Die Empfehlung Schmidts wurde von General Craddock rundheraus abgelehnt. Als für alle Belange der Strafverfolgung in Guantanamo verantwortlicher Offizier entlastete Craddock Miller vollständig, indem er ihn im Widerspruch zu Schmidts Erkenntnissen von jeglicher Verantwortung für die Folterung Qahtanis und anderer Gefangener freisprach. Dies erfolgte nicht zuletzt zum Schutz vor entsprechenden Vorwürfen an die Adresse seiner Person, war Craddock als oberster militärischer Berater Rumsfelds zumindest mittelbar daran beteiligt, daß in Guantanamo und in Abu Ghraib gefoltert wurde.

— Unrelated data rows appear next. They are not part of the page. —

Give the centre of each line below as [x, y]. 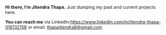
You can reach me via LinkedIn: [38, 22]
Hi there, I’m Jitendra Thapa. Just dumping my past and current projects [80, 7]
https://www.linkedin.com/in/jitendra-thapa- [115, 22]
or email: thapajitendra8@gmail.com [65, 27]
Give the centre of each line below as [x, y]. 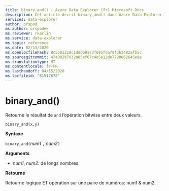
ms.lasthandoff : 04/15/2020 [35, 71]
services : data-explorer [31, 19]
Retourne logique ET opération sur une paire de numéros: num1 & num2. [81, 182]
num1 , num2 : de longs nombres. [46, 163]
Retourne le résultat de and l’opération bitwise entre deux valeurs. [74, 115]
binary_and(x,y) [22, 124]
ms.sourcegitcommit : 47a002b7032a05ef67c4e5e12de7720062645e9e [74, 57]
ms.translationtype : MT [30, 62]
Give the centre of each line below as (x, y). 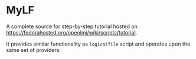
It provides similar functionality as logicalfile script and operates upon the (98, 44)
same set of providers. (33, 50)
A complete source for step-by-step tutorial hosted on (72, 26)
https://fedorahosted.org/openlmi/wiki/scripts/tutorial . (72, 32)
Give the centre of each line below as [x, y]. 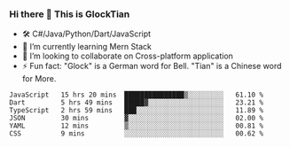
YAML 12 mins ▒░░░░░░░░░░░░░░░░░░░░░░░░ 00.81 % [137, 126]
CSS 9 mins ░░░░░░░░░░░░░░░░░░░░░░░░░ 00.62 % [137, 134]
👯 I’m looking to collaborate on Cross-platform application [127, 56]
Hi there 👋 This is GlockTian [70, 14]
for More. [39, 79]
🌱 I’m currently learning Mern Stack [87, 47]
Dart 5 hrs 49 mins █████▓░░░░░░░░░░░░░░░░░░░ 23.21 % [137, 103]
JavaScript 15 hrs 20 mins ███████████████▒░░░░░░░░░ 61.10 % [137, 95]
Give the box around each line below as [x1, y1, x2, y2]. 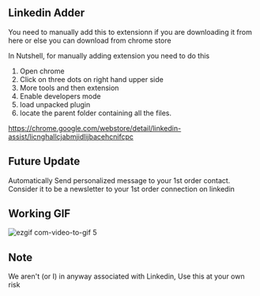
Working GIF [8, 207, 71, 220]
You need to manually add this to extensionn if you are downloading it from [8, 27, 253, 36]
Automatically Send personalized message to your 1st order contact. [8, 175, 231, 185]
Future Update [8, 155, 81, 168]
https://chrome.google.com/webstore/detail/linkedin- [8, 123, 182, 133]
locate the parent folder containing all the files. [19, 108, 172, 118]
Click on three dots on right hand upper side [19, 74, 164, 84]
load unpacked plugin [19, 99, 91, 109]
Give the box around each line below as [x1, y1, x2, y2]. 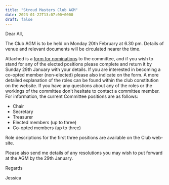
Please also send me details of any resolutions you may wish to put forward [5, 150, 163, 156]
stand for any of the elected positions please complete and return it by [5, 61, 152, 67]
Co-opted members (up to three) [12, 125, 81, 131]
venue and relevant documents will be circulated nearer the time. [5, 46, 141, 52]
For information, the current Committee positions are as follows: [5, 93, 138, 99]
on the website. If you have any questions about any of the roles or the [5, 83, 153, 89]
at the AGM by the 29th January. [5, 155, 73, 161]
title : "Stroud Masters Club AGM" [5, 7, 78, 13]
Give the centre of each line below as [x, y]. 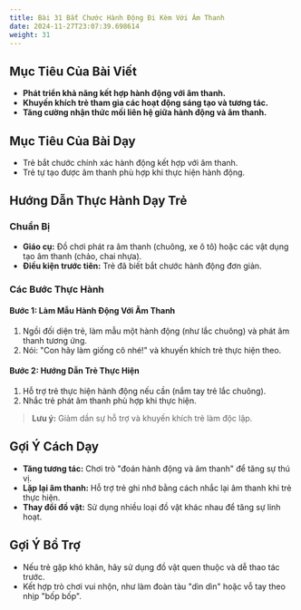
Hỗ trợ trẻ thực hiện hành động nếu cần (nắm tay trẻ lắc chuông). [144, 392]
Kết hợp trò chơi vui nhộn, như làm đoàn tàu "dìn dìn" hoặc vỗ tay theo [154, 586]
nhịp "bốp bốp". [52, 595]
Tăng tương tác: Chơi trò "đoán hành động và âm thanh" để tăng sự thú [156, 469]
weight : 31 [30, 34]
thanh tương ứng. [55, 340]
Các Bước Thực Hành [57, 289]
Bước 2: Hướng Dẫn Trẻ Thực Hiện [75, 371]
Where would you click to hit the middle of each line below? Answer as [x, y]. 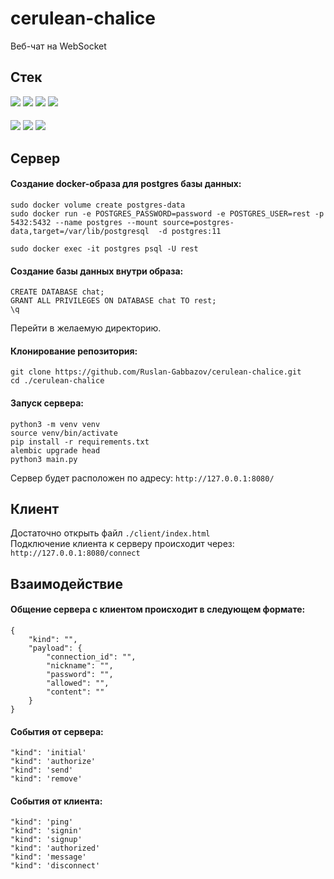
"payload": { [55, 648]
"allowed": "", [78, 683]
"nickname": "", [80, 665]
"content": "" [75, 692]
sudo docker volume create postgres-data [98, 205]
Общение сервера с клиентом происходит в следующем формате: [158, 609]
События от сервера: [57, 731]
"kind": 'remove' [46, 779]
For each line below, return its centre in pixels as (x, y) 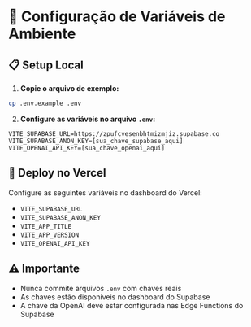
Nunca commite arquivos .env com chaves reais (101, 288)
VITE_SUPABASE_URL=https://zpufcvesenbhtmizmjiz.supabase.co (114, 133)
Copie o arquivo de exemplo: (69, 88)
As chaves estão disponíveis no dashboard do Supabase (115, 297)
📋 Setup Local (46, 65)
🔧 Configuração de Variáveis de (117, 17)
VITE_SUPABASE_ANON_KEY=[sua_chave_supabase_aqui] (96, 141)
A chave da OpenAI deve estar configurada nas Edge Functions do (132, 305)
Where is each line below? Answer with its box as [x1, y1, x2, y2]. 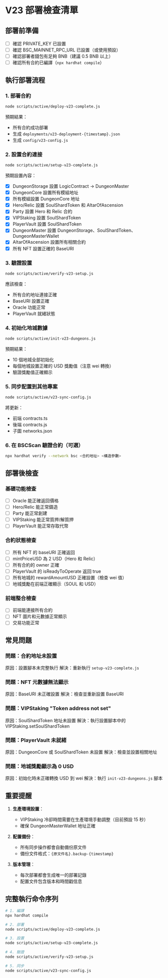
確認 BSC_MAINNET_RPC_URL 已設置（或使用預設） [12, 47, 121, 53]
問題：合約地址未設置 [5, 652, 57, 659]
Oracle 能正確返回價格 [12, 498, 59, 504]
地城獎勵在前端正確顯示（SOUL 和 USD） [12, 581, 99, 587]
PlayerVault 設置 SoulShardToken [12, 221, 82, 227]
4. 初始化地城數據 [5, 324, 48, 331]
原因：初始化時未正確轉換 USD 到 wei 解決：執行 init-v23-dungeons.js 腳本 [5, 775, 163, 781]
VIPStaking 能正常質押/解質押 [12, 517, 74, 523]
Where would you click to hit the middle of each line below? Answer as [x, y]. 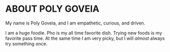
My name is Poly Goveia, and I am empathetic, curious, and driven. [75, 23]
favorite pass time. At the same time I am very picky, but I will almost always [85, 38]
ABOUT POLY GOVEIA [52, 9]
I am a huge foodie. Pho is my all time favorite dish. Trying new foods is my [84, 33]
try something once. [26, 43]
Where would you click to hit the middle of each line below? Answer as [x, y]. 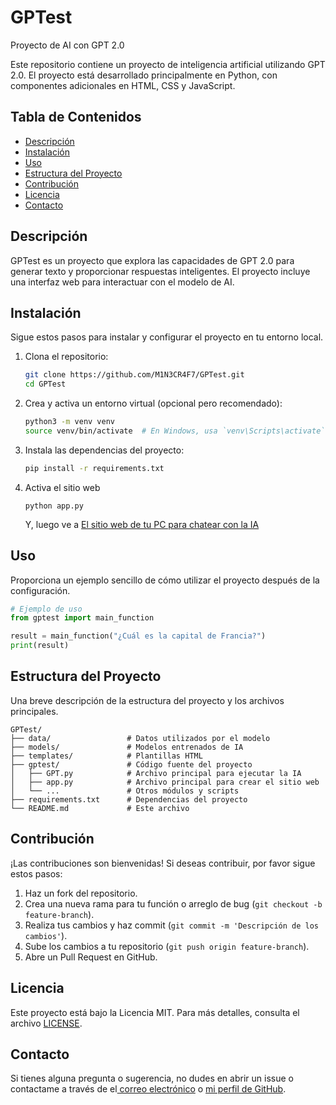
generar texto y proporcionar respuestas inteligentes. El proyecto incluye [160, 271]
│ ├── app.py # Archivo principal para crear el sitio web [165, 782]
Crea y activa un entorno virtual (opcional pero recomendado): [153, 403]
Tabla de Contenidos [76, 117]
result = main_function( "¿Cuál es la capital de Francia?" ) [138, 636]
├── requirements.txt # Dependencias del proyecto [129, 799]
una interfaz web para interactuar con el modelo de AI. [122, 282]
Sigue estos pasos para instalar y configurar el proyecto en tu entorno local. [167, 337]
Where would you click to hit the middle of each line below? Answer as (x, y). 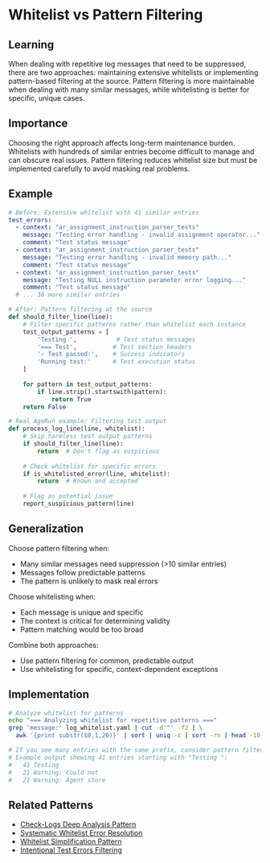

Das Pentagon hatte Miller im August 2003 angewiesen, die US-Truppen im Irak darauf vorzubereiten, den Gefangenen, die man verdächtigte, Mitglied des irakischen Widerstands zu sein, Informationen abzupressen. Miller war dafür verantwortlich, daß der Militärgeheimdienst in Abu Ghraib frei schalten und walten, sprich die Gefangenen nach Belieben quälen konnte. Zudem entsandte Miller Personal nach Abu Ghraib, das seine Verhörtechniken in Guantanamo erlernt und weiterentwickelt hatte. Nur wenige Wochen nach der Ankunft Millers im Irak kam es in Abu Ghraib zu den Szenen, die später weltweit für Empörung sorgten. Als Craddock Miller vor jeglicher Zurechtweisung und damit Bezichtigung schuldhaften Verhaltens in Schutz nahm, waren die im März 2004 ruchbar gewordenen Folterungen im irakischen Gefangenenlager Abu Ghraib gerade erst aus dem Blickpunkt der Öffentlichkeit gerückt. Schadensbegrenzung der übleren Art hat der NATO-Oberbefehlshaber auch mit seiner nun aufgestellten Behauptung vollzogen, die Tötung von Drogenhändlern im Rahmen der Kriegführung in Afghanistan sei eine rechtlich und moralisch integre Maßnahme.